We have arranged our selection in seven loosely articulated thematic sections, inviting readers to see how the topics assigned to one section are in dialogue with others elsewhere. The articles are wide-ranging chronologically (from the 16th century to the near present), geographically (from Britain and Europe to continental and overseas empires), and focally (from the largest operations of power to its most local manifestations). They tell the histories of states in their interlocking national, international, local, and archival dimensions, and as political and legal contestations of sovereign power.
Making State Powers
‘States and Powers’ shows how familiar terms in the history of the state have been re-envisioned in recent work, at the local, national and imperial scales. Jonathan Healey’s ‘The Fray on the Meadow’ (2018) defamiliarizes the history of state formation by looking not at the slow accretion of institutions but at a dynamic ‘moment of government’ in 16th-century England. Crucial in the Tudor state’s projection of its power was the ability of its agents to embody authority in person, not symbolically but in a dramatic act of physical force. Johan Mathew’s ‘Smoke on the Water’ (2018) shows, through the career of a spectacularly ingenious smuggler of ethnically ambiguous identity, the role of privilege in accessing the functions and support of European colonial states, despite claims to bureaucratic impartiality. His essay also exposes how the racialized ‘Janus-faced’ colonial state could be used against itself and its own pretensions to demarcate colonialists from the colonized, in no small part because, as its agents on the ground understood, states are never simply unified entities but are multiform and porous. Lucy Riall’s ‘Elites in Search of Authority (2003) contests the conventional but superficial imagery of ‘weak’ state and ‘traditional’ society in 19th-century Sicily. Instead, Riall shows that a state that was infrastructurally limited was able to rely on more hidden political mechanisms to exert its authority, while elites built new networks of clientelism to protect their interests.

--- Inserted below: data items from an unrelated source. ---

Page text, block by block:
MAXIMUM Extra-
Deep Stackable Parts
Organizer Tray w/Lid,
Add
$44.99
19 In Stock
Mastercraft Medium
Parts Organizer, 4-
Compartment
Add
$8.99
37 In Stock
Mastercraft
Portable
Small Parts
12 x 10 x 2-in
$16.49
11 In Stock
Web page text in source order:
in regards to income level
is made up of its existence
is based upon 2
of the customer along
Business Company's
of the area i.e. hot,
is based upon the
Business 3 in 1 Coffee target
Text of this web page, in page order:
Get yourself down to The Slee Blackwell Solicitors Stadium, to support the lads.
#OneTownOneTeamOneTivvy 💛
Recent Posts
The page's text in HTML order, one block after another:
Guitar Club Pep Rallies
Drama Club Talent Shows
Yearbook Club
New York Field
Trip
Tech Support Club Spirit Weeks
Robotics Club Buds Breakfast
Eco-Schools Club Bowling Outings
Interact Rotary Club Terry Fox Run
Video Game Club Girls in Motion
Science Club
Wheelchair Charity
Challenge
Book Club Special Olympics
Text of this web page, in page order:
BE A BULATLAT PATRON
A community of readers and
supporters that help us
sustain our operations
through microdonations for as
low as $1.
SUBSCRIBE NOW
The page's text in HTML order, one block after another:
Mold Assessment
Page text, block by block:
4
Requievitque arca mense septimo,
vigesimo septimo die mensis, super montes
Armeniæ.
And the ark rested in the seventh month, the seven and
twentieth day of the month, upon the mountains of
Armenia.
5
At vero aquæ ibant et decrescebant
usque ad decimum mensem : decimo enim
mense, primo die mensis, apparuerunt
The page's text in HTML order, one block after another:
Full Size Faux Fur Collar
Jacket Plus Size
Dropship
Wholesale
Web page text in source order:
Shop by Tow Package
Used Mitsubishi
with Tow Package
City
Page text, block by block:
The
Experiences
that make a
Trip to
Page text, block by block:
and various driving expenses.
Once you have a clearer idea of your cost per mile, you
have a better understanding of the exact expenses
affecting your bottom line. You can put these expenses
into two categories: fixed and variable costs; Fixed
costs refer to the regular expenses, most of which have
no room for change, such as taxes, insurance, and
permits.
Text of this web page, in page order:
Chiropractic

Imperial and Colonial States
‘Imperial and colonial states’ assembles three very different articles published between 1979 and 2015. Shula Marks and Stanley Trapido’s 1979 article, ‘Lord Milner and the South African State’, takes us far beyond the formal and military consequences of the Boer War to consider the role of the economy and ‘experts’ – here in relation to the mining industry – alongside that of the individual in driving the construction of an imperial ‘conquest’ state. Their work reminds us that colonial states sit alongside more obviously interventionist states, notably communist states and (local) welfare states, in their attempts to shape the populations under their rule.
Vieda Skultans’s (1997) discussion of residents’ memories of deportation and collectivization in north-east Latvia is a sideways look at a different kind of empire – the Soviet Union – and different forms of intervention. Their oral testimonies associated the process of Sovietization with arbitrariness, unreasonableness and injustice, and with an impersonal and distant state. Informants articulated this alienation via the vocabulary of failed harvests and serfdom: a tactic which subverted top-down narratives of the rolling out of socialism across the Baltic states, and which demonstrates the disjuncture between state intention and on-the-ground experience.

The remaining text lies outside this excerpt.